Assigned task: Every line containing "Congress" should be copied out. Go through the entries and find them.

Data for this exercise:
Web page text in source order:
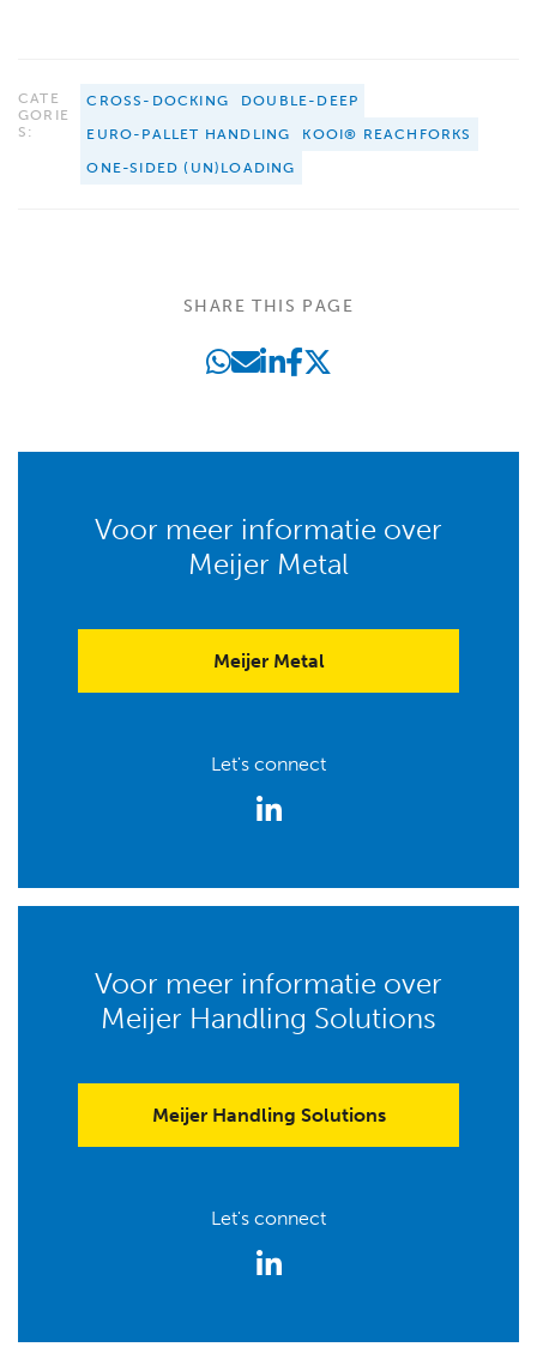
CATE
GORIE
S:
CROSS-DOCKING
DOUBLE-DEEP
EURO-PALLET HANDLING
KOOI® REACHFORKS
ONE-SIDED (UN)LOADING
SHARE THIS PAGE
Voor meer informatie over
Meijer Metal
Meijer Metal
Let's connect
Voor meer informatie over
Meijer Handling Solutions
Meijer Handling Solutions
Let's connect
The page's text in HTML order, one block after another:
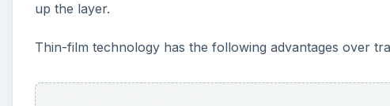
up the layer.
Thin-film technology has the following advantages over
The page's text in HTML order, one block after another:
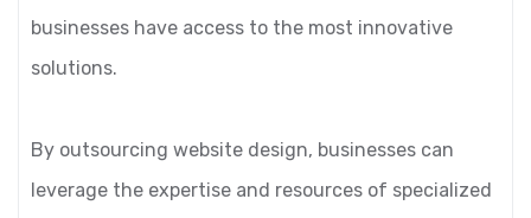
businesses have access to the most innovative
solutions.
By outsourcing website design, businesses can
leverage the expertise and resources of specialized
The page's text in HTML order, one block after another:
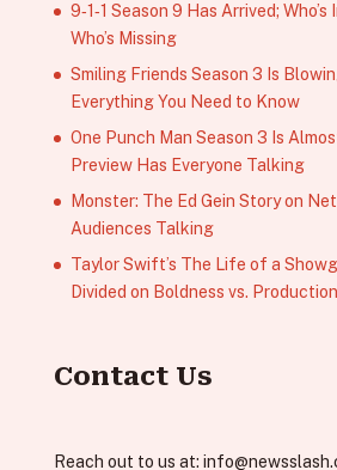
9‑1‑1 Season 9 Has Arrived; Who’s
Who’s Missing
Smiling Friends Season 3 Is
Everything You Need to Know
One Punch Man Season 3 Is
Preview Has Everyone Talking
Monster: The Ed Gein Story on
Audiences Talking
Taylor Swift’s The Life of a
Divided on Boldness vs. Production
Contact Us
Reach out to us at:
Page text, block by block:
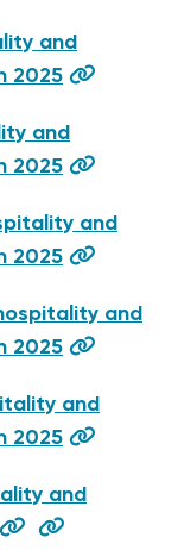
and
2025
and
2025
and
2025
and
2025
and
2025
and
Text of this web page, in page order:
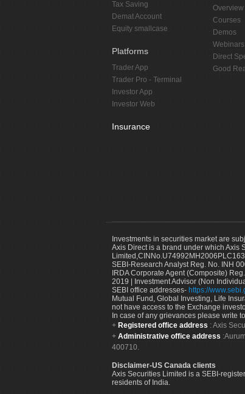
Tax Saving
Demat Account
Equity smallcase
Platforms
Trader App
Trader Pro - Terminal
Investor App
Investor Web
Insurance
Overview
Courses
Demos
Webinars
Direct
Good
Investments in securities market are
Axis Direct is a brand under which Axis
SEBI-Research Analyst Reg. No. INH
IRDA Corporate Agent (Composite)
2019 | Investment Advisor (Non
SEBI office addresses- https://
Mutual Fund, Global Investing, Life
not have access to the Exchange
In case of any grievances please write
Registered office address : Axis
Administrative office address
400710.
Disclaimer-US Canada clients
Axis Securities Limited is a SEBI-
residents of India.
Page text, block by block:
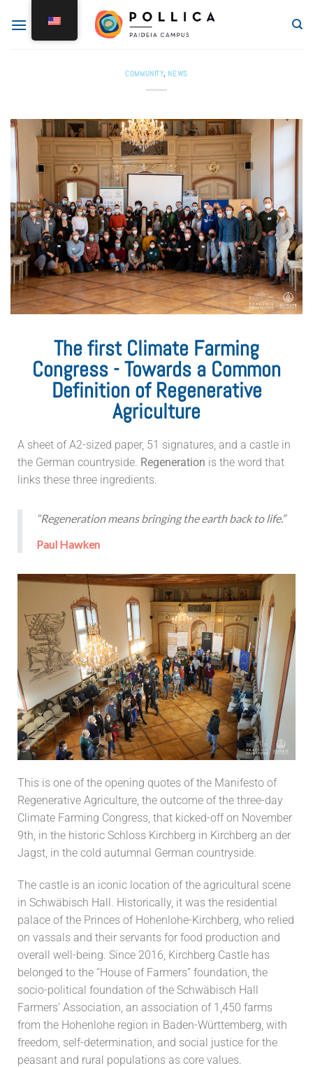
COMMUNITY, NEWS
The first Climate Farming
Congress - Towards a Common
Definition of Regenerative
Agriculture
A sheet of A2-sized paper, 51 signatures, and a castle in
the German countryside. Regeneration is the word that
links these three ingredients.
“Regeneration means bringing the earth back to life.”
Paul Hawken
This is one of the opening quotes of the Manifesto of
Regenerative Agriculture, the outcome of the three-day
Climate Farming Congress, that kicked-off on November
9th, in the historic Schloss Kirchberg in Kirchberg an der
Jagst, in the cold autumnal German countryside.
The castle is an iconic location of the agricultural scene
in Schwäbisch Hall. Historically, it was the residential
palace of the Princes of Hohenlohe-Kirchberg, who relied
on vassals and their servants for food production and
overall well-being. Since 2016, Kirchberg Castle has
belonged to the “House of Farmers” foundation, the
socio-political foundation of the Schwäbisch Hall
Farmers’ Association, an association of 1,450 farms
from the Hohenlohe region in Baden-Württemberg, with
freedom, self-determination, and social justice for the
peasant and rural populations as core values.
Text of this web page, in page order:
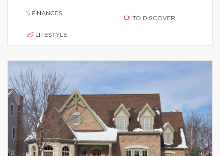
FINANCES
LIFESTYLE
TO DISCOVER
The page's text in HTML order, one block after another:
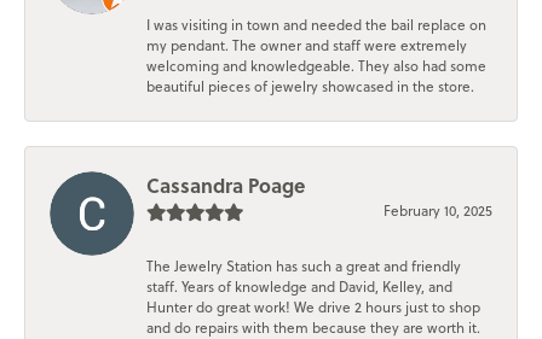
I was visiting in town and needed the bail replace on
my pendant. The owner and staff were extremely
welcoming and knowledgeable. They also had some
beautiful pieces of jewelry showcased in the store.
Cassandra Poage
February 10, 2025
The Jewelry Station has such a great and friendly
staff. Years of knowledge and David, Kelley, and
Hunter do great work! We drive 2 hours just to shop
and do repairs with them because they are worth it.
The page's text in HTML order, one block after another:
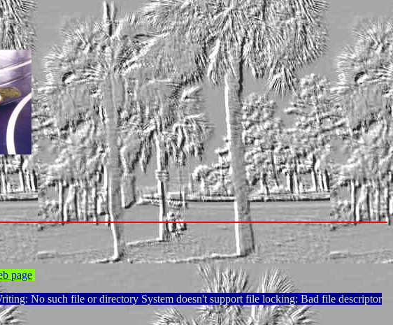
page.
No such file or directory System doesn't support file locking: Bad file descriptor
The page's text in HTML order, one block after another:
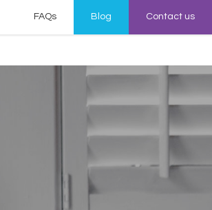
FAQs Blog Contact us
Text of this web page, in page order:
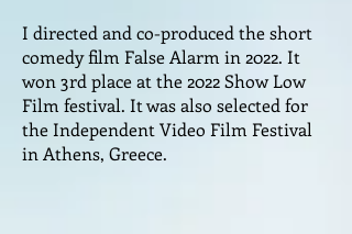
I directed and co-produced the short
comedy film False Alarm in 2022. It
won 3rd place at the 2022 Show Low
Film festival. It was also selected for
the Independent Video Film Festival
in Athens, Greece.
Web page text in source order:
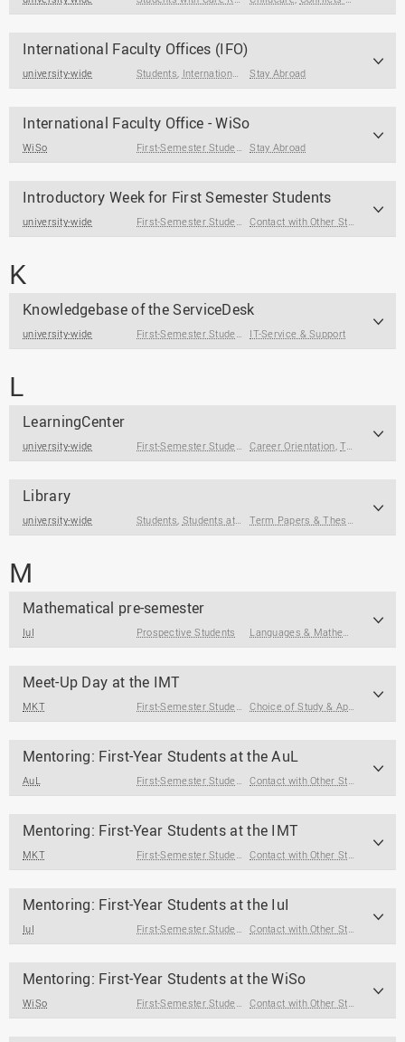
International Faculty Offices (IFO)
university-wide Students, International Guest Students Stay Abroad
International Faculty Office - WiSo
WiSo First-Semester Students ,Students,Prospective Students
Stay Abroad
Introductory Week for First Semester Students
university-wide First-Semester Students Contact with Other Students / Alumni
K
Knowledgebase of the ServiceDesk
university-wide First-Semester Students ,Students
IT-Service & Support
L
LearningCenter
university-wide First-Semester Students ,Students,Students at the End
Career Orientation,Term Papers & Theses
Library
university-wide Students, Students at the End of Their Studies Term Papers & Theses
M
Mathematical pre-semester
IuI Prospective Students Languages & Mathematics
Meet-Up Day at the IMT
MKT First-Semester Students ,Prospective Students
Choice of Study & Application
Mentoring: First-Year Students at the AuL
AuL First-Semester Students ,Students Contact with Other Students / Alumni
Mentoring: First-Year Students at the IMT
MKT First-Semester Students Contact with Other Students / Alumni
Mentoring: First-Year Students at the IuI
IuI First-Semester Students Contact with Other Students / Alumni
Mentoring: First-Year Students at the WiSo
WiSo First-Semester Students Contact with Other Students / Alumni
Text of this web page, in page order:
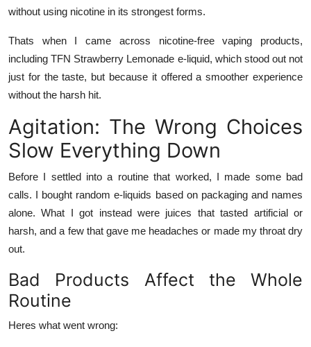
without using nicotine in its strongest forms.
Thats when I came across nicotine-free vaping products,
includingTFN Strawberry Lemonade e-liquid, which stood out not
just for the taste, but because it offered a smoother experience
without the harsh hit.
Agitation: The Wrong Choices
Slow Everything Down
Before I settled into a routine that worked, I made some bad
calls. I bought random e-liquids based on packaging and names
alone. What I got instead were juices that tasted artificial or
harsh, and a few that gave me headaches or made my throat dry
out.
Bad Products Affect the Whole
Routine
Heres what went wrong:
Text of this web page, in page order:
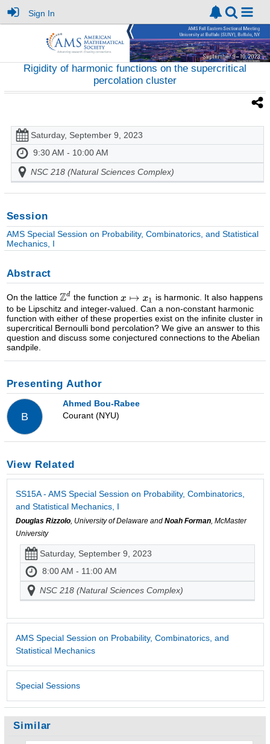
Sign In
Rigidity of harmonic functions on the supercritical
percolation cluster
Saturday, September 9, 2023
9:30 AM - 10:00 AM
NSC 218 (Natural Sciences Complex)
Session
AMS Special Session on Probability, Combinatorics, and Statistical
Mechanics, I
Abstract
On the lattice the function
is harmonic. It also happens
to be Lipschitz and integer-valued. Can a non-constant harmonic
function with either of these properties exist on the infinite cluster in
supercritical Bernoulli bond percolation? We give an answer to this
question and discuss some conjectured connections to the Abelian
sandpile.
Presenting Author
B
Ahmed Bou-Rabee
Courant (NYU)
View Related
SS15A - AMS Special Session on Probability, Combinatorics,
and Statistical Mechanics, I
Douglas Rizzolo, University of Delaware and Noah Forman, McMaster
University
Saturday, September 9, 2023
8:00 AM - 11:00 AM
NSC 218 (Natural Sciences Complex)
AMS Special Session on Probability, Combinatorics, and
Statistical Mechanics
Special Sessions
Similar
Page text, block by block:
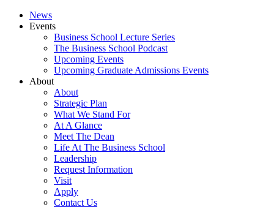
News
Events
Business School Lecture Series
The Business School Podcast
Upcoming Events
Upcoming Graduate Admissions Events
About
About
Strategic Plan
What We Stand For
At A Glance
Meet The Dean
Life At The Business School
Leadership
Request Information
Visit
Apply
Contact Us
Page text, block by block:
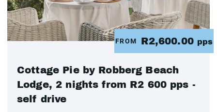
FROM R2,600.00 pps
Cottage Pie by Robberg Beach
Lodge, 2 nights from R2 600 pps -
self drive
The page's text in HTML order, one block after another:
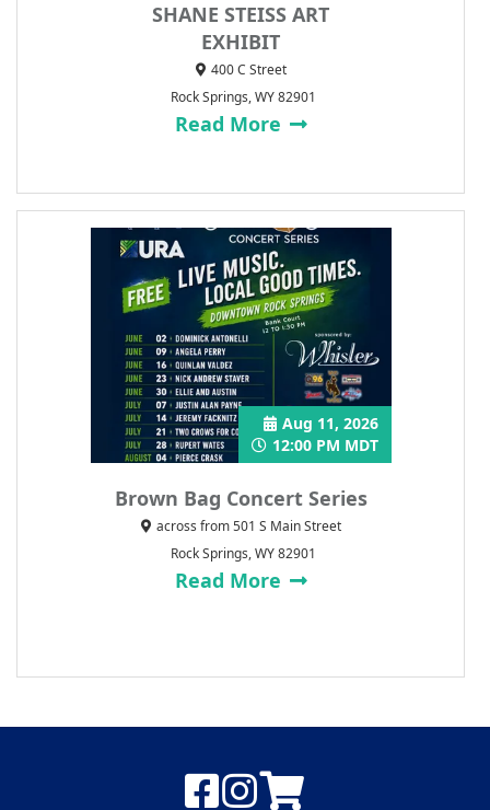
SHANE STEISS ART
EXHIBIT
400 C Street
Rock Springs, WY 82901
Read More
Brown Bag Concert Series
Aug 11, 2026
12:00 PM MDT
across from 501 S Main Street
Rock Springs, WY 82901
Read More
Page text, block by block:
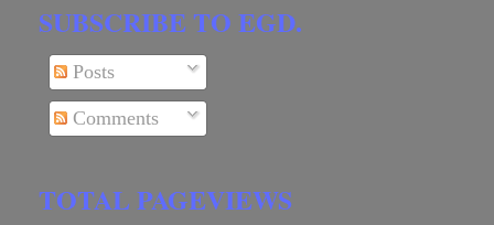
SUBSCRIBE TO EGD.
Posts
Comments
TOTAL PAGEVIEWS
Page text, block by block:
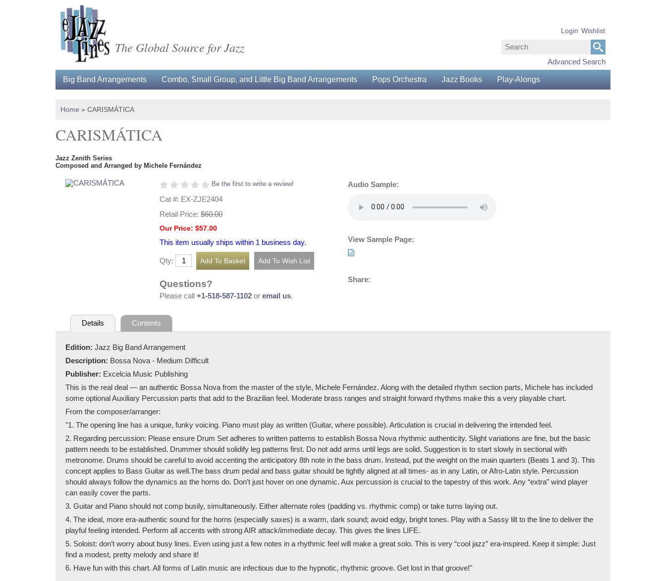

Solution:
Congress - Towards a Common
Climate Farming Congress, that kicked-off on November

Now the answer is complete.